• Task to complete: Of the lines below, write out exactly those from the line with "Style Is A Girls Best" through the line with "MY FAVOURITE SITES", both included, and skip the rest.

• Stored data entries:
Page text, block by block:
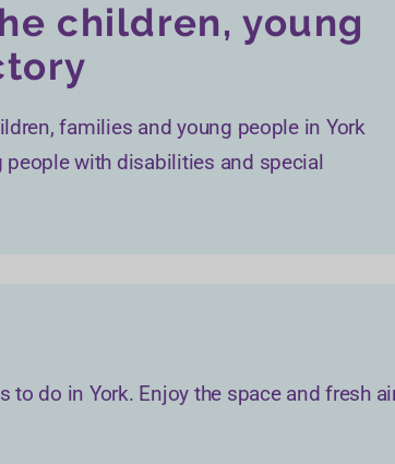
children, young
families and young people in York
with disabilities and special
do in York. Enjoy the space and fresh
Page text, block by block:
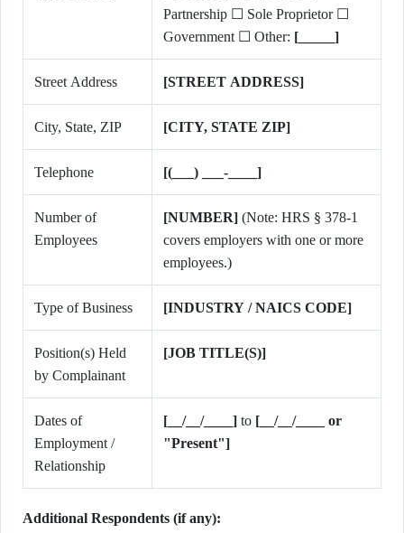
Partnership ☐ Sole Proprietor ☐
Government ☐ Other: [_____]
Street Address [STREET ADDRESS]
City, State, ZIP [CITY, STATE ZIP]
Telephone [(___) ___-____]
Number of
Employees
[NUMBER] (Note: HRS § 378-1
covers employers with one or more
employees.)
Type of Business [INDUSTRY / NAICS CODE]
Position(s) Held
by Complainant
[JOB TITLE(S)]
Dates of
Employment /
Relationship
[__/__/____] to [__/__/____ or
"Present"]
Additional Respondents (if any):
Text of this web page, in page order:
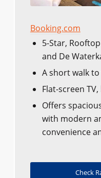
Booking.com
5-Star,
and De
A short walk
Flat-screen
Offers
with modern
convenience
Check
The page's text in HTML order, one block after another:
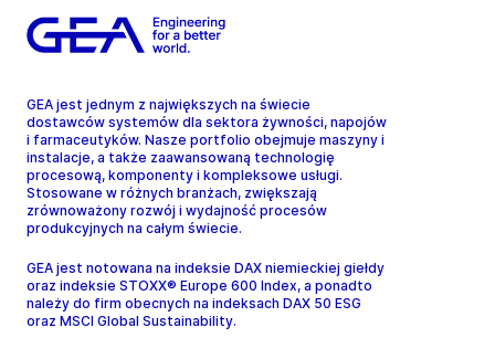
GEA jest jednym z największych na świecie
dostawców systemów dla sektora żywności, napojów
i farmaceutyków. Nasze portfolio obejmuje maszyny i
instalacje, a także zaawansowaną technologię
procesową, komponenty i kompleksowe usługi.
Stosowane w różnych branżach, zwiększają
zrównoważony rozwój i wydajność procesów
produkcyjnych na całym świecie.
GEA jest notowana na indeksie DAX niemieckiej giełdy
oraz indeksie STOXX® Europe 600 Index, a ponadto
należy do firm obecnych na indeksach DAX 50 ESG
oraz MSCI Global Sustainability.
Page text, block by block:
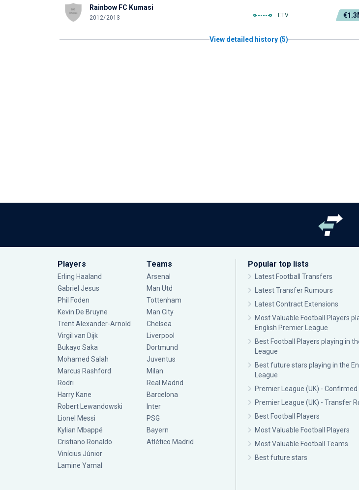
Rainbow FC Kumasi
2012/2013 ETV
View detailed history (5)
Players
Erling Haaland
Gabriel Jesus
Phil Foden
Kevin De Bruyne
Trent Alexander-Arnold
Virgil van Dijk
Bukayo Saka
Mohamed Salah
Marcus Rashford
Rodri
Harry Kane
Robert Lewandowski
Lionel Messi
Kylian Mbappé
Cristiano Ronaldo
Vinícius Júnior
Lamine Yamal
Teams
Arsenal
Man Utd
Tottenham
Man City
Chelsea
Liverpool
Dortmund
Juventus
Milan
Real Madrid
Barcelona
Inter
PSG
Bayern
Atlético Madrid
Popular top lists
Latest Football Transfers
Latest Transfer Rumours
Latest Contract Extensions
Most Valuable Football Players
English Premier League
Best Football Players playing in
League
Best future stars playing in the
League
Premier League (UK) -
Premier League (UK) - Transfer
Best Football Players
Most Valuable Football Players
Most Valuable Football Teams
Best future stars
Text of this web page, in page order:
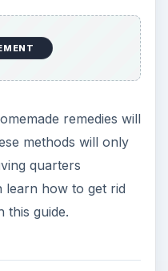
remedies will
methods will only
quarters
learn how to get rid
this guide.
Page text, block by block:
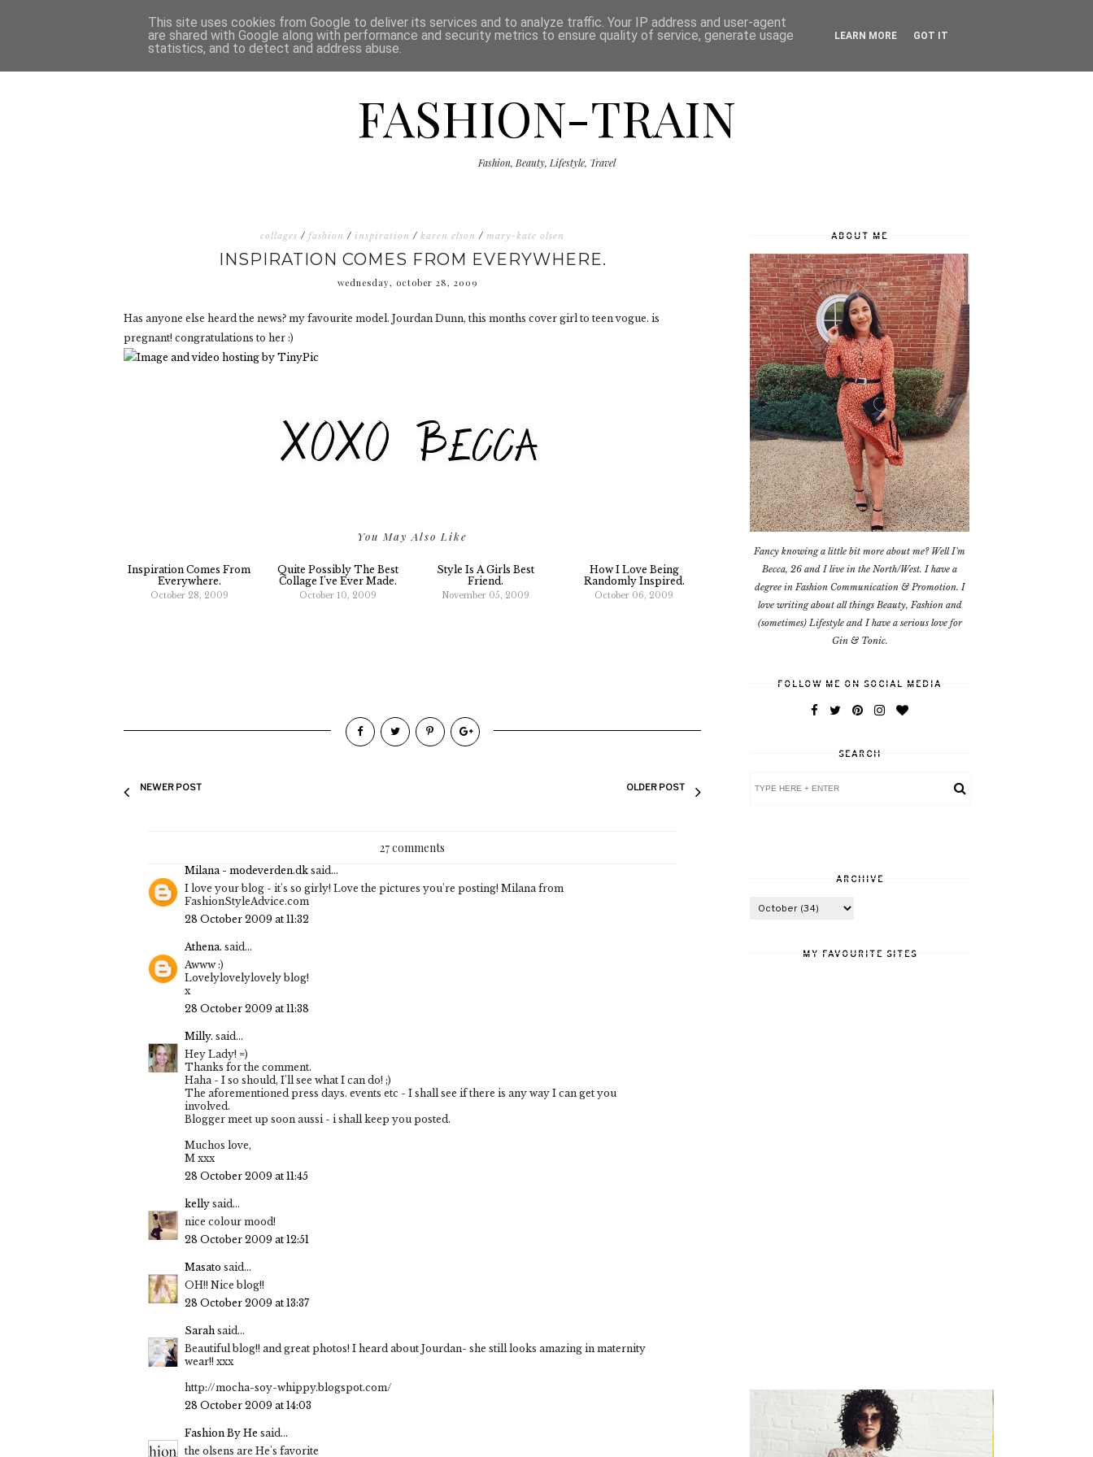
HOME DISCLAIMER THE SHOP PRESS CATEGORIES
FASHION-TRAIN
Fashion, Beauty, Lifestyle, Travel
collages / fashion / inspiration / karen elson / mary-kate olsen
INSPIRATION COMES FROM EVERYWHERE.
wednesday, october 28, 2009
Has anyone else heard the news? my favourite model. Jourdan Dunn, this months cover girl to teen vogue. is
pregnant! congratulations to her :)
You May Also Like
Inspiration Comes From
Everywhere.
October 28, 2009
Quite Possibly The Best
Collage I've Ever Made.
October 10, 2009
Style Is A Girls Best
Friend.
November 05, 2009
How I Love Being
Randomly Inspired.
October 06, 2009
NEWER POST OLDER POST
27 comments
Milana - modeverden.dk said...
I love your blog - it's so girly! Love the pictures you're posting! Milana from
FashionStyleAdvice.com
28 October 2009 at 11:32
Athena. said...
Awww :)
Lovelylovelylovely blog!
x
28 October 2009 at 11:38
Milly. said...
Hey Lady! =)
Thanks for the comment.
Haha - I so should, I'll see what I can do! ;)
The aforementioned press days. events etc - I shall see if there is any way I can get you
involved.
Blogger meet up soon aussi - i shall keep you posted.
Muchos love,
M xxx
28 October 2009 at 11:45
kelly said...
nice colour mood!
28 October 2009 at 12:51
Masato said...
OH!! Nice blog!!
28 October 2009 at 13:37
Sarah said...
Beautiful blog!! and great photos! I heard about Jourdan- she still looks amazing in maternity
wear!! xxx
http://mocha-soy-whippy.blogspot.com/
28 October 2009 at 14:03
Fashion By He said...
the olsens are He's favorite
ABOUT ME
Fancy knowing a little bit more about me? Well I'm
Becca, 26 and I live in the North/West. I have a
degree in Fashion Communication & Promotion. I
love writing about all things Beauty, Fashion and
(sometimes) Lifestyle and I have a serious love for
Gin & Tonic.
FOLLOW ME ON SOCIAL MEDIA
SEARCH
ARCHIVE
MY FAVOURITE SITES
This site uses cookies from Google to deliver its services and to analyze traffic. Your IP address and user-agent
are shared with Google along with performance and security metrics to ensure quality of service, generate usage
statistics, and to detect and address abuse.
LEARN MORE GOT IT

• Task solution:
Style Is A Girls Best
Friend.
November 05, 2009
How I Love Being
Randomly Inspired.
October 06, 2009
NEWER POST OLDER POST
27 comments
Milana - modeverden.dk said...
I love your blog - it's so girly! Love the pictures you're posting! Milana from
FashionStyleAdvice.com
28 October 2009 at 11:32
Athena. said...
Awww :)
Lovelylovelylovely blog!
x
28 October 2009 at 11:38
Milly. said...
Hey Lady! =)
Thanks for the comment.
Haha - I so should, I'll see what I can do! ;)
The aforementioned press days. events etc - I shall see if there is any way I can get you
involved.
Blogger meet up soon aussi - i shall keep you posted.
Muchos love,
M xxx
28 October 2009 at 11:45
kelly said...
nice colour mood!
28 October 2009 at 12:51
Masato said...
OH!! Nice blog!!
28 October 2009 at 13:37
Sarah said...
Beautiful blog!! and great photos! I heard about Jourdan- she still looks amazing in maternity
wear!! xxx
http://mocha-soy-whippy.blogspot.com/
28 October 2009 at 14:03
Fashion By He said...
the olsens are He's favorite
ABOUT ME
Fancy knowing a little bit more about me? Well I'm
Becca, 26 and I live in the North/West. I have a
degree in Fashion Communication & Promotion. I
love writing about all things Beauty, Fashion and
(sometimes) Lifestyle and I have a serious love for
Gin & Tonic.
FOLLOW ME ON SOCIAL MEDIA
SEARCH
ARCHIVE
MY FAVOURITE SITES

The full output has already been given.